SALT LAKE CITY (ABC4 News) How do we deal with both coronavirus, continuous aftershocks from the earthquake, stay in isolation, and keep each other safe? It’s a lot and can feel numbing.

We are worried about our safety, our existence, our children, financial well being, where we will get food? Add social distancing, and you have a recipe for a host of mental health issues, plus your physical well being can suffer too.

(Credit: Getty Images)

ABC4 News spoke with two practicing Licensed Clinical Social Workers-Chief Clinical Officer at Valley Behavioral Health, Julie Rael and Utah Pride Center Clinical Director Joshua Bravo about the new stress we all face. They told us several helpful things we should all think about.

First? Understand none of us have ever dealt with a pandemic before, nor an earthquake at the same time. Julie said, “It’s totally normal for individuals to be feeling more anxious right now, even if they don’t have a history of anxiety”

Director Bravo shared a deeply personal point of view, a reminder all of us from every sector including our caregivers are going through it too, “Personally, I have woken up overly exhausted after going to bed completely spent from a full day of providing telehealth services to our community in need of psychotherapy. I have felt aches and pains; my head has hurt from all the personal trauma I am experiencing, as well as the trauma I hold for others. My body is consistently telling me to rest and sleep. All of these physical, emotional, and psychological symptoms are triggered by this trauma that we are collectively experiencing.”

One of his patients states: “The earthquakes alone don’t bother me. I like them. I remember earthquakes from the 70s when I was a kid. For some reason they made me feel safe and centered. They do now too. I am not afraid of dying in a major earthquake or from COVID-19. I am afraid of having to go to the hospital since I don’t have health insurance.”

He goes on to explain that yes, this is trauma, a real type of trauma, you would not think about in that sense, but what we are going through is an emotional response to a terrible set of events.

The circumstances we are in activates the flight or fight response. It’s a new thing we haven’t been through before, and it is scary for individuals.

“If you’re feeling completely wiped out, you’re not alone. “Fatigue is a very common reaction to stress of all kinds, and for sure a chronic stress that is impactful on many areas of life and lasts a long time, like what we are experiencing in a very new way with COVID-19,” – Jason Moser, Ph.D. Michigan State University

Chief Rael explains The most important thing is to realize you do not need to go through this alone. engage with others. Connect with others, use the applications, Facetime, Facebook, Messengers, call on the phone. Right now it’s important to connect with others and to talk. It helps us cope.

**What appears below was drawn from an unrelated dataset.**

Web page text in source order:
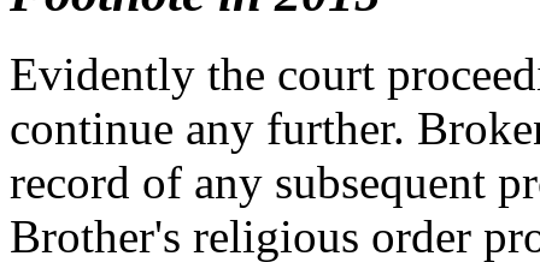
Evidently the court
continue any further.
record of any subsequent
Brother's religious order

Director Bravo also reinforces this: “Though physical visits may not be possible currently, make extra effort to text, call, video chat, write letters, send gifts, or other creative ways to interact with people in your circles. This is also an opportunity to make connections through online communities”

Try to limit the amount of news you consume. Right now we are all glued to the news. It is important for us to all stay up to date with what is happening in the world, but news is best used as a tool to help us make responsible decisions. If you have enough information to begin making the necessary changes in our lives given current events, it may be a healthier decision to unplug from the constant flow of information. 

Valley Behavioral Health

Make sure you get regular exercise. Being isolated can cause you to not get the kind of exercise you need. Time can become a blur.

Joshua Bravo adds to this, “There is comfort that comes from predictability, cleanliness, and organization. Protecting the habits and routines that help us stay healthy and feel productive can promote self-esteem and self-worth.”

Here at we help each other, every hour we have “move your body,” where no matter what we are doing we stop and get up and move a little bit. Our managing editor came up with the idea. Julie Rael said we did ourselves a good turn there. Do what you can to stay mindful of your situation.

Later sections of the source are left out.